Dataset entries section start

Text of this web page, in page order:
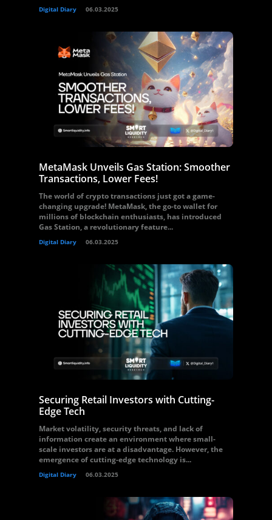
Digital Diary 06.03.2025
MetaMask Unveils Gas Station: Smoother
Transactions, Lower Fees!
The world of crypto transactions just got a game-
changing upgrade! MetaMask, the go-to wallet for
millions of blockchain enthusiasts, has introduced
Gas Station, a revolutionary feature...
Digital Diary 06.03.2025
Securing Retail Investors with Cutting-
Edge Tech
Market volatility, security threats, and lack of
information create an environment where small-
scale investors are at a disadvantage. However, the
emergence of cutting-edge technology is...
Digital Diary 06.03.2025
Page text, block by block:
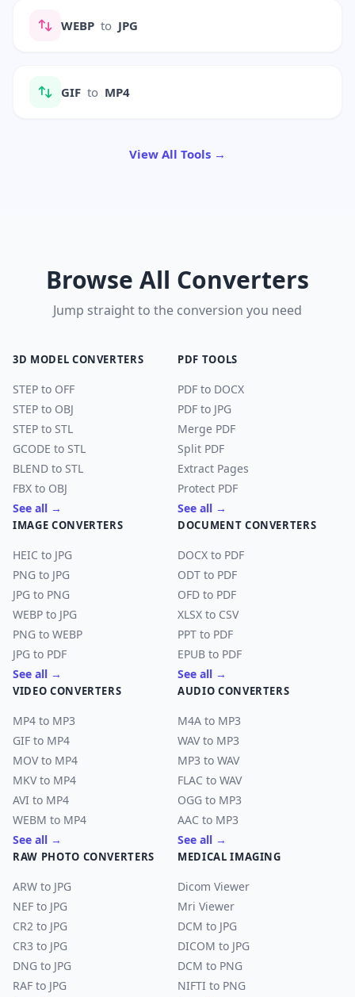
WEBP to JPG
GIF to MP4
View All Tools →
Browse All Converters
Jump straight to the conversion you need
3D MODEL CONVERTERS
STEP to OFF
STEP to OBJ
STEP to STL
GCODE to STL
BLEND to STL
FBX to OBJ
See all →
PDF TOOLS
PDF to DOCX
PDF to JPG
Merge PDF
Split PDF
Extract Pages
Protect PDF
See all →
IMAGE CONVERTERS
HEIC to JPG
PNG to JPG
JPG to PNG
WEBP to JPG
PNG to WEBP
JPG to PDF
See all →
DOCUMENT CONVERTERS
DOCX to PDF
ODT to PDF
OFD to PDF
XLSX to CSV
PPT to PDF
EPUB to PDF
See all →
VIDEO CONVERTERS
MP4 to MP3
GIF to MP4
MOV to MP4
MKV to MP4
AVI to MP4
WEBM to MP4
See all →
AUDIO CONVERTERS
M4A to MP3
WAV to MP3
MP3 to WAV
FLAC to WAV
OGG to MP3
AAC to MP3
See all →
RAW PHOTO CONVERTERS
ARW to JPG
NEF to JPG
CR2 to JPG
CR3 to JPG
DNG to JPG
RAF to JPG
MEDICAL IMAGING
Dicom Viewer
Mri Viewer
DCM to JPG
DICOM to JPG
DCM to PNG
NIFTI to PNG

Dataset entries section end
Dataset entries section start

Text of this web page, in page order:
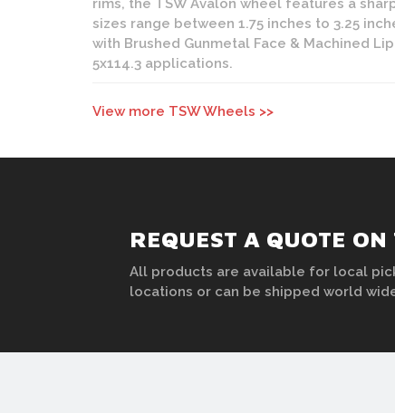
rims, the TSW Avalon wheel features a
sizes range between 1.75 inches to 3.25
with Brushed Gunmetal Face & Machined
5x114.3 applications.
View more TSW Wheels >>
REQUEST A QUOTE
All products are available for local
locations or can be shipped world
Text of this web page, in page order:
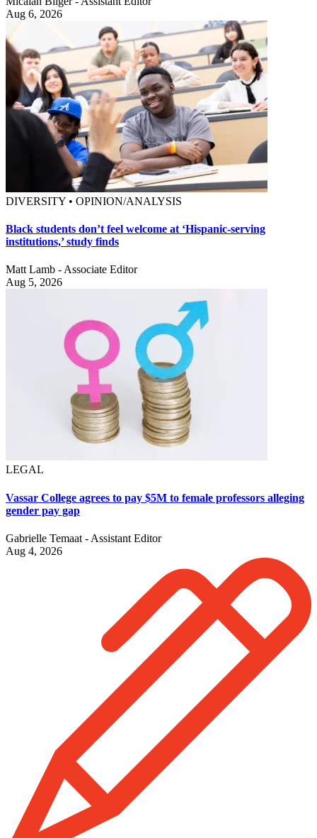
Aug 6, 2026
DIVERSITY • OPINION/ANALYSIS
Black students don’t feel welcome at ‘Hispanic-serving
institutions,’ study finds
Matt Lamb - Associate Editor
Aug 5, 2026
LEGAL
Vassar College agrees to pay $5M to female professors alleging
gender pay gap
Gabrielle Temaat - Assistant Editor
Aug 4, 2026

Dataset entries section end

Work to be completed – What you write must match the listing exactly, from the line with "emergence of cutting-edge technology is..." up to and including the line with "NIFTI to PNG". Pictures stay out.

Written answer –
emergence of cutting-edge technology is...
Digital Diary 06.03.2025
Page text, block by block:
WEBP to JPG
GIF to MP4
View All Tools →
Browse All Converters
Jump straight to the conversion you need
3D MODEL CONVERTERS
STEP to OFF
STEP to OBJ
STEP to STL
GCODE to STL
BLEND to STL
FBX to OBJ
See all →
PDF TOOLS
PDF to DOCX
PDF to JPG
Merge PDF
Split PDF
Extract Pages
Protect PDF
See all →
IMAGE CONVERTERS
HEIC to JPG
PNG to JPG
JPG to PNG
WEBP to JPG
PNG to WEBP
JPG to PDF
See all →
DOCUMENT CONVERTERS
DOCX to PDF
ODT to PDF
OFD to PDF
XLSX to CSV
PPT to PDF
EPUB to PDF
See all →
VIDEO CONVERTERS
MP4 to MP3
GIF to MP4
MOV to MP4
MKV to MP4
AVI to MP4
WEBM to MP4
See all →
AUDIO CONVERTERS
M4A to MP3
WAV to MP3
MP3 to WAV
FLAC to WAV
OGG to MP3
AAC to MP3
See all →
RAW PHOTO CONVERTERS
ARW to JPG
NEF to JPG
CR2 to JPG
CR3 to JPG
DNG to JPG
RAF to JPG
MEDICAL IMAGING
Dicom Viewer
Mri Viewer
DCM to JPG
DICOM to JPG
DCM to PNG
NIFTI to PNG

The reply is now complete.